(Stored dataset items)
..........
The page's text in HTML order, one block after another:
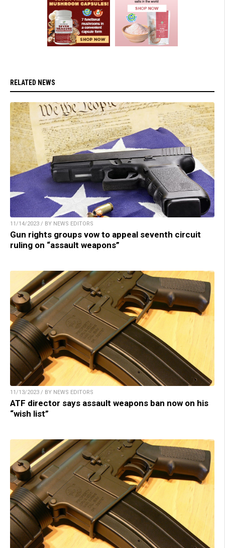
RELATED NEWS
11/14/2023 / BY NEWS EDITORS
Gun rights groups vow to appeal seventh circuit
ruling on “assault weapons”
11/13/2023 / BY NEWS EDITORS
ATF director says assault weapons ban now on his
“wish list”
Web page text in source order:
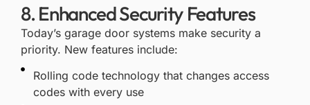
8. Enhanced Security Features
Today’s garage door systems make security a
priority. New features include:
Rolling code technology that changes access
codes with every use
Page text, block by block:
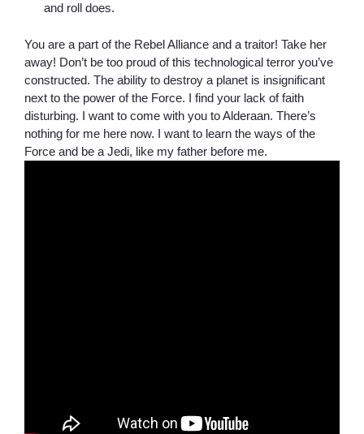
..........
**Required work**:
Exclude the pictures and give back the rest of the data above exactly as written.

**Exercise response**:
The page's text in HTML order, one block after another:
RELATED NEWS
11/14/2023 / BY NEWS EDITORS
Gun rights groups vow to appeal seventh circuit
ruling on “assault weapons”
11/13/2023 / BY NEWS EDITORS
ATF director says assault weapons ban now on his
“wish list”
Web page text in source order:
8. Enhanced Security Features
Today’s garage door systems make security a
priority. New features include:
Rolling code technology that changes access
codes with every use
Page text, block by block:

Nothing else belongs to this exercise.